:: DIRECTIONS FOR THIS TASK ::
An exact, complete copy of the entries that follow is needed.

:: Data excerpts ::

::::::

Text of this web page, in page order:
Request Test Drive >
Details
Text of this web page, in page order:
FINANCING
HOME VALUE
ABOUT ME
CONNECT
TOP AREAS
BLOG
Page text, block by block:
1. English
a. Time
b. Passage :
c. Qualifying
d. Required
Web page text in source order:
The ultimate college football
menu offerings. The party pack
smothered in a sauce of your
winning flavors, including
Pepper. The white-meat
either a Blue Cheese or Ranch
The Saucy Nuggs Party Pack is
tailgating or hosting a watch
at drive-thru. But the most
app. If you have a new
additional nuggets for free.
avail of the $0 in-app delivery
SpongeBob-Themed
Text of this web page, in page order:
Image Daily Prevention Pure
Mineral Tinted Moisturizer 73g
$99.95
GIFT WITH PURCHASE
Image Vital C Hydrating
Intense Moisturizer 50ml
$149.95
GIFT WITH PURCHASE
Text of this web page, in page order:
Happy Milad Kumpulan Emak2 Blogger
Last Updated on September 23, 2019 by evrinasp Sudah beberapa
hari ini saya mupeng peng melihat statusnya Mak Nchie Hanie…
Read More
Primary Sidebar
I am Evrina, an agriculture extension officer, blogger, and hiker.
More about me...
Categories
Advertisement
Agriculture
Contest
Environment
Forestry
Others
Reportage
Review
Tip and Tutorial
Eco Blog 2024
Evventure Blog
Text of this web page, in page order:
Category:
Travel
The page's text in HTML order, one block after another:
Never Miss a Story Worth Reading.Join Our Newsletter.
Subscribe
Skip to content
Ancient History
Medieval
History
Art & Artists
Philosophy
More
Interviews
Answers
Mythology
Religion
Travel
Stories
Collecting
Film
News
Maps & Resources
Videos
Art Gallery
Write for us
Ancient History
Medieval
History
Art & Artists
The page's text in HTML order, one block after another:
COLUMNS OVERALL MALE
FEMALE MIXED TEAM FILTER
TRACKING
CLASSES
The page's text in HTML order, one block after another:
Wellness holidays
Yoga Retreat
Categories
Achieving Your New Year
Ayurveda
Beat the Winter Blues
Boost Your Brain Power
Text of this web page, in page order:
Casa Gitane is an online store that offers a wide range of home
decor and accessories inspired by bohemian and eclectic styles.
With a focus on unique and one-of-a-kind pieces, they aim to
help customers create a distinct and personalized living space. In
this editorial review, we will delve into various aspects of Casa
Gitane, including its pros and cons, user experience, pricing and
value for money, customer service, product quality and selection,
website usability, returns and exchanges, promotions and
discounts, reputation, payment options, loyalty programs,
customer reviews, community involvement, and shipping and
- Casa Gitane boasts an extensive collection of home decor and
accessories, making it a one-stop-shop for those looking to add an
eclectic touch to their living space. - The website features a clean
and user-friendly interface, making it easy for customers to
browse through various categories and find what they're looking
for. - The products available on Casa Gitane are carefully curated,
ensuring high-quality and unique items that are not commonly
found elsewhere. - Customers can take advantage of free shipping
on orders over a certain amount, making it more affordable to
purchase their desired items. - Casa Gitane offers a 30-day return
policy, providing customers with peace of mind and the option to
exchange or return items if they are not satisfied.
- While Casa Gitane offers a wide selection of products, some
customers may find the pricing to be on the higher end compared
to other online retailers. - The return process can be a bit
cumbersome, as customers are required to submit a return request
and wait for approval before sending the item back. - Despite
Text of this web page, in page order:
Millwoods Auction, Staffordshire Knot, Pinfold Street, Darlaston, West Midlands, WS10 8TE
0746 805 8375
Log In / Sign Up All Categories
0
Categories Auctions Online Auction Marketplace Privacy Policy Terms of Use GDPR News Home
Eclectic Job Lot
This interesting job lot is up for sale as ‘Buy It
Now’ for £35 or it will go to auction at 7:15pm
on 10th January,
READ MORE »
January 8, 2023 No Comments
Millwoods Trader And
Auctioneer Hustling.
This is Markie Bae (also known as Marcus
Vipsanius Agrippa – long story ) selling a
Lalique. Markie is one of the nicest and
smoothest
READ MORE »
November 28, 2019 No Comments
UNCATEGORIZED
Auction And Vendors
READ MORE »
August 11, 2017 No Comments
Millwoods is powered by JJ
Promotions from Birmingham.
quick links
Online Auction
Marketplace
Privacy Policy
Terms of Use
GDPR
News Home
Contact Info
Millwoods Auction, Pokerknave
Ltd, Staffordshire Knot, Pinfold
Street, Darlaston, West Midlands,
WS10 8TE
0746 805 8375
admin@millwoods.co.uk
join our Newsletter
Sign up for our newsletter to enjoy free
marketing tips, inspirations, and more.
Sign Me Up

::::::

:: WRITTEN SOLUTION ::
Text of this web page, in page order:
Request Test Drive >
Details
Text of this web page, in page order:
FINANCING
HOME VALUE
ABOUT ME
CONNECT
TOP AREAS
BLOG
Page text, block by block:
1. English
a. Time
b. Passage :
c. Qualifying
d. Required
Web page text in source order:
The ultimate college football
menu offerings. The party pack
smothered in a sauce of your
winning flavors, including
Pepper. The white-meat
either a Blue Cheese or Ranch
The Saucy Nuggs Party Pack is
tailgating or hosting a watch
at drive-thru. But the most
app. If you have a new
additional nuggets for free.
avail of the $0 in-app delivery
SpongeBob-Themed
Text of this web page, in page order:
Image Daily Prevention Pure
Mineral Tinted Moisturizer 73g
$99.95
GIFT WITH PURCHASE
Image Vital C Hydrating
Intense Moisturizer 50ml
$149.95
GIFT WITH PURCHASE
Text of this web page, in page order:
Happy Milad Kumpulan Emak2 Blogger
Last Updated on September 23, 2019 by evrinasp Sudah beberapa
hari ini saya mupeng peng melihat statusnya Mak Nchie Hanie…
Read More
Primary Sidebar
I am Evrina, an agriculture extension officer, blogger, and hiker.
More about me...
Categories
Advertisement
Agriculture
Contest
Environment
Forestry
Others
Reportage
Review
Tip and Tutorial
Eco Blog 2024
Evventure Blog
Text of this web page, in page order:
Category:
Travel
The page's text in HTML order, one block after another:
Never Miss a Story Worth Reading.Join Our Newsletter.
Subscribe
Skip to content
Ancient History
Medieval
History
Art & Artists
Philosophy
More
Interviews
Answers
Mythology
Religion
Travel
Stories
Collecting
Film
News
Maps & Resources
Videos
Art Gallery
Write for us
Ancient History
Medieval
History
Art & Artists
The page's text in HTML order, one block after another:
COLUMNS OVERALL MALE
FEMALE MIXED TEAM FILTER
TRACKING
CLASSES
The page's text in HTML order, one block after another:
Wellness holidays
Yoga Retreat
Categories
Achieving Your New Year
Ayurveda
Beat the Winter Blues
Boost Your Brain Power
Text of this web page, in page order:
Casa Gitane is an online store that offers a wide range of home
decor and accessories inspired by bohemian and eclectic styles.
With a focus on unique and one-of-a-kind pieces, they aim to
help customers create a distinct and personalized living space. In
this editorial review, we will delve into various aspects of Casa
Gitane, including its pros and cons, user experience, pricing and
value for money, customer service, product quality and selection,
website usability, returns and exchanges, promotions and
discounts, reputation, payment options, loyalty programs,
customer reviews, community involvement, and shipping and
- Casa Gitane boasts an extensive collection of home decor and
accessories, making it a one-stop-shop for those looking to add an
eclectic touch to their living space. - The website features a clean
and user-friendly interface, making it easy for customers to
browse through various categories and find what they're looking
for. - The products available on Casa Gitane are carefully curated,
ensuring high-quality and unique items that are not commonly
found elsewhere. - Customers can take advantage of free shipping
on orders over a certain amount, making it more affordable to
purchase their desired items. - Casa Gitane offers a 30-day return
policy, providing customers with peace of mind and the option to
exchange or return items if they are not satisfied.
- While Casa Gitane offers a wide selection of products, some
customers may find the pricing to be on the higher end compared
to other online retailers. - The return process can be a bit
cumbersome, as customers are required to submit a return request
and wait for approval before sending the item back. - Despite
Text of this web page, in page order:
Millwoods Auction, Staffordshire Knot, Pinfold Street, Darlaston, West Midlands, WS10 8TE
0746 805 8375
Log In / Sign Up All Categories
0
Categories Auctions Online Auction Marketplace Privacy Policy Terms of Use GDPR News Home
Eclectic Job Lot
This interesting job lot is up for sale as ‘Buy It
Now’ for £35 or it will go to auction at 7:15pm
on 10th January,
READ MORE »
January 8, 2023 No Comments
Millwoods Trader And
Auctioneer Hustling.
This is Markie Bae (also known as Marcus
Vipsanius Agrippa – long story ) selling a
Lalique. Markie is one of the nicest and
smoothest
READ MORE »
November 28, 2019 No Comments
UNCATEGORIZED
Auction And Vendors
READ MORE »
August 11, 2017 No Comments
Millwoods is powered by JJ
Promotions from Birmingham.
quick links
Online Auction
Marketplace
Privacy Policy
Terms of Use
GDPR
News Home
Contact Info
Millwoods Auction, Pokerknave
Ltd, Staffordshire Knot, Pinfold
Street, Darlaston, West Midlands,
WS10 8TE
0746 805 8375
admin@millwoods.co.uk
join our Newsletter
Sign up for our newsletter to enjoy free
marketing tips, inspirations, and more.
Sign Me Up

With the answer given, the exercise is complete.